Taking Data Mining to the Cloud with Predixion Software

In the previous section, we learned that the SQL Server Data Mining Add-In for Excel, in the simplest terms, is an interface for creating data mining models in SSAS, transporting the data to the SSAS model, and finally viewing the results of the processed model. At least one company, Predixion Software, is taking this architecture to the next logical step. If you can mine data using a server that is on your network, why not use a server or group of servers, anywhere available via the Internet, in a secure manner? Their products, Insight Analytics and Insight Now, are Microsoft Excel add-ins to deliver data mining as a service.

The benefits of the Predixion products include the ability to consume PowerPivot data directly. There is no need to define a PivotTable only to convert it for consumption by the Data Mining Add-In. This approach means larger data volumes can be used, because PivotTable to OLAP formula conversion time is avoided completely. Finally, Predixion has already created a 64-bit version of their tools. There is no need to install 32-bit Excel in order to use the Data Mining Add-In.

The best way to contrast data mining with Predixion and the Data Mining Add-In for Excel is to tackle the identical example, using the Predixion data mining as a service.
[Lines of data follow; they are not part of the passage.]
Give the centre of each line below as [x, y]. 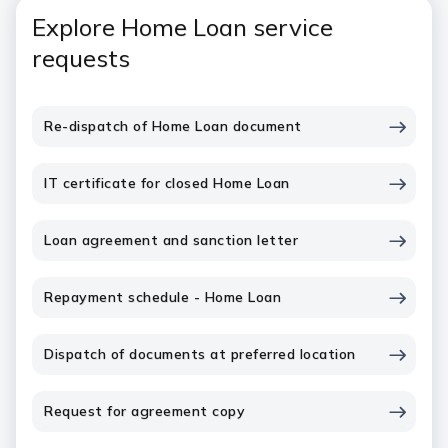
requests [81, 58]
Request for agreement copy [144, 411]
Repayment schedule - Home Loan [162, 297]
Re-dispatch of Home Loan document [173, 126]
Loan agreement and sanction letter [171, 240]
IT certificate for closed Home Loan [167, 183]
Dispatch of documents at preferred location [200, 354]
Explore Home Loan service [182, 27]
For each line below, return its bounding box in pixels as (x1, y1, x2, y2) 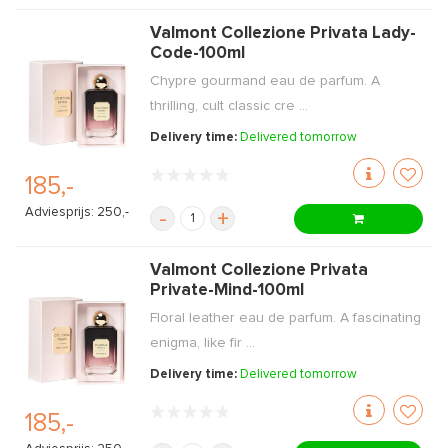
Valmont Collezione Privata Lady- (150, 25, 417, 42)
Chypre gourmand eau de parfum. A (150, 74, 381, 88)
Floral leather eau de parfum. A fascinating (150, 311, 422, 325)
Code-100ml (150, 45, 246, 62)
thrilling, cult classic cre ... (150, 99, 309, 113)
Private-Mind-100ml (150, 282, 305, 299)
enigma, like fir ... (150, 336, 256, 350)
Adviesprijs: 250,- (25, 206, 129, 220)

Setting Up the Predixion Add-In

In order to be a fair comparison, the steps to set up the Predixion software will be covered in this section. To begin, you will first need to create an account with Predixion Software at www.predixionsoftware.com. This example utilized the free service evaluation account.

After registering, follow the link to download Predixion Insight, available in the Predixion Products area, as illustrated in Figure 10-34.

images

Figure 10-34. Download page for Predixion Insight

Notice another benefit of Predixion Insight from the download page. A download is available for Excel 2007. Just like PowerPivot for Excel, Predixion Insight has separate installers for the 32-bit and 64-bit versions of Microsoft Excel. As we are using the 64-bit version of Excel, the illustrations here are for the corresponding 64-bit version of Predixion Insight.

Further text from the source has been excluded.